Authors Piña Y, Decatur C, Murray T, Houston S, Gologorsky D, Cavalcante M, Cavalcante L, Hernandez E, Celdran M, Feuer W, Lampidis T

Published 7 March 2011 Volume 2011:5 Pages 337—343


Review by Single anonymous peer review

Peer reviewer comments 3

Y Piña1, C Decatur1, TG Murray1, SK Houston1, D Gologorsky1, M Cavalcante1, L Cavalcante1, E Hernandez1, M Celdran1, W Feuer1, T Lampidis2
1Bascom Palmer Eye Institute, University of Miami Miller School of Medicine, Miami, FL, USA; 2Department of Cell Biology and Anatomy, University of Miami Miller School of Medicine, Miami, FL, USA

Purpose: The purpose of this study is to analyze the dose response of the mammalian target of rapamycin (mTOR) inhibitor, rapamycin, on tumor burden and hypoxia, and study the treatment effect on vasculature in LHBETATAG retinal tumors.
Methods: This study was approved by the Institutional Animal Care and Use Committee and follows Association for Research in Vision and Ophthalmology guidelines.
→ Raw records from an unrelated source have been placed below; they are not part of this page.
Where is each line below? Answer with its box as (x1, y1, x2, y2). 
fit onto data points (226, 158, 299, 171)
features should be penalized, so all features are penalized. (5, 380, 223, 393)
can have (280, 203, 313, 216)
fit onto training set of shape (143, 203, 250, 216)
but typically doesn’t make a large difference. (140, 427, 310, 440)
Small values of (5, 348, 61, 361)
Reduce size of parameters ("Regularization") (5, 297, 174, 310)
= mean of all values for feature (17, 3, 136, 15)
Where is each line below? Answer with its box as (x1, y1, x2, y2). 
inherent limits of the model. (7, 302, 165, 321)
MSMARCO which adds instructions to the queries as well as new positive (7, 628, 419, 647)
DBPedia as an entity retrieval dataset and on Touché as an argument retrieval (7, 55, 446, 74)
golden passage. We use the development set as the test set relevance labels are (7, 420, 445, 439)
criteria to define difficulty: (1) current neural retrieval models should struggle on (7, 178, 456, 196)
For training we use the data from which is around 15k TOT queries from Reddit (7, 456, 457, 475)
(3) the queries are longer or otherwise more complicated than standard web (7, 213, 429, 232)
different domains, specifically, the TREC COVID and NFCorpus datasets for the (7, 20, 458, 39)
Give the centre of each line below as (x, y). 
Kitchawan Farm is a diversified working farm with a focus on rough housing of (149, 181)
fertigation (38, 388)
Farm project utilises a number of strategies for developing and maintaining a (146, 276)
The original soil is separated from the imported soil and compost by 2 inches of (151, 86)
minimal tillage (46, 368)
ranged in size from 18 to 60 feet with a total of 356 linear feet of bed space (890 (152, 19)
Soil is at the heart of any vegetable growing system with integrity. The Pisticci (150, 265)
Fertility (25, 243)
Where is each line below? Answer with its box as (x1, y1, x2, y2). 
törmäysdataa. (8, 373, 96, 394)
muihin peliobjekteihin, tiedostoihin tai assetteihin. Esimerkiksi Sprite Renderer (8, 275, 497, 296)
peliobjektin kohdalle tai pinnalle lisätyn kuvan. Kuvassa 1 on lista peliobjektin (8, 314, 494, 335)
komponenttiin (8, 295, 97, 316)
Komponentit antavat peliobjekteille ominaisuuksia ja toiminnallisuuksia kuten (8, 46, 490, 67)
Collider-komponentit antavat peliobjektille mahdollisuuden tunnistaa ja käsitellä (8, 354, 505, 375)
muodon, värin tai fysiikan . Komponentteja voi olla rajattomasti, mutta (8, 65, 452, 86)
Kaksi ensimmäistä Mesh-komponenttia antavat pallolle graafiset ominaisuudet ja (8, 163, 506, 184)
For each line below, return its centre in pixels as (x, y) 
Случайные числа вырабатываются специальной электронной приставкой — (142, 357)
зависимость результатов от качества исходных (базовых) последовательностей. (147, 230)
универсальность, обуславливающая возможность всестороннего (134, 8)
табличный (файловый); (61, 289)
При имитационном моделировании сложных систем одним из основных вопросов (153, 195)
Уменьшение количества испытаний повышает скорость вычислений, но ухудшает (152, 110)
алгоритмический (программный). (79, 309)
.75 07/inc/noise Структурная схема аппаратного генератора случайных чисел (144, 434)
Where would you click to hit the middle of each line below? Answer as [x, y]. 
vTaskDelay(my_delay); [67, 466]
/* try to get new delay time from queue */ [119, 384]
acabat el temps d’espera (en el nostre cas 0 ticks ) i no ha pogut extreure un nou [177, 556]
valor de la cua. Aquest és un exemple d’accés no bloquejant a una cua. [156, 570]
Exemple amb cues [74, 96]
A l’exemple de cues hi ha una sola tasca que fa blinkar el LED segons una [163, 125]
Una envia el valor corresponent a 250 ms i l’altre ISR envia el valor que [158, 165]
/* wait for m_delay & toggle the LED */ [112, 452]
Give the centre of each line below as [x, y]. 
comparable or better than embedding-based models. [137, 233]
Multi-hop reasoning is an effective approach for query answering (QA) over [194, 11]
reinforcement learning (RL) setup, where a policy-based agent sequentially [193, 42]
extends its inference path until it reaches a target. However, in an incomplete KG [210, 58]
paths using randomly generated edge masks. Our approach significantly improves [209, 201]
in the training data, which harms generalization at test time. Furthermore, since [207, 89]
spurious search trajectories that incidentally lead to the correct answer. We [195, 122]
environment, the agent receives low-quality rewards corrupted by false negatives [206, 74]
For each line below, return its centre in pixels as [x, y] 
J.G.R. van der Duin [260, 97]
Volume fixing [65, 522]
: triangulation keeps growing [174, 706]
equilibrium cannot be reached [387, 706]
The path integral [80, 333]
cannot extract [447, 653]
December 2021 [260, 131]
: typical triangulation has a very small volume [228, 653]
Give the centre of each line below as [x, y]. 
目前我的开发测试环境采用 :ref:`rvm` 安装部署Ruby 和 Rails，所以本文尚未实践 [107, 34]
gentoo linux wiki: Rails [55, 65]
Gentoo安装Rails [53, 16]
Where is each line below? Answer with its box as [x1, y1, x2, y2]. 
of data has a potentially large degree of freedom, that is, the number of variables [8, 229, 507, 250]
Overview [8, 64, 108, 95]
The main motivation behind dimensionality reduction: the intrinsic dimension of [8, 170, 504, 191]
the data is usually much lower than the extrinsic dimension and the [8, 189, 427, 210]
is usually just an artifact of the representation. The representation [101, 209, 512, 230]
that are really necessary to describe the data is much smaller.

Eighteen-week-old LHBETATAG retinal tumor eyes (n = 30) were evaluated. Mice were divided into five groups and received periocular injections once weekly for two consecutive weeks of: a) 80% DMSO (dimethyl sulfoxide, vehicle control), b) 0.00333 mg/kg, c) 0.167 mg/kg, d) 3.33 mg/kg, and e) 6.67 mg/kg of rapamycin. Tumor sections were analyzed for hypoxia, tumor burden, and vasculature with immunohistochemistry techniques.
Results: Reduction in tumor burden and hypoxia was significantly different between rapamycin doses and control (P < 0.002). Eyes treated with rapamycin at 0.167, 3.33, and 6.67 mg/kg showed a significant decrease in tumor burden in comparison with the vehicle control group (P = 0.019, P = 0.001, P = 0.009, respectively) and the 0.00333 mg/kg dose response (P = 0.023, P = 0.001, P = 0.010, respectively). Eyes treated with rapamycin at 3.33 mg/kg showed a significant reduction in the amount of hypoxia in comparison with the lower concentration groups (0.00333 and 0.167 mg/kg) of rapamycin (P = 0.024 and P = 0.052, respectively). The number of mature vessels was significantly lower in the 3.33 mg/kg treated versus vehicle control (P = 0.015; equal variances assumed, t-test for equality of means). The number of neovessels was not significantly different between both groups (P = 0.092).
Conclusion: Inhibition of mTOR was shown to reduce tumor burden, hypoxia, and vasculature in the LHBETATAG retinoblastoma tumor model. Rapamycin may have a role in combination with chemotherapy or other adjuvant therapies to enhance retinoblastoma tumor control.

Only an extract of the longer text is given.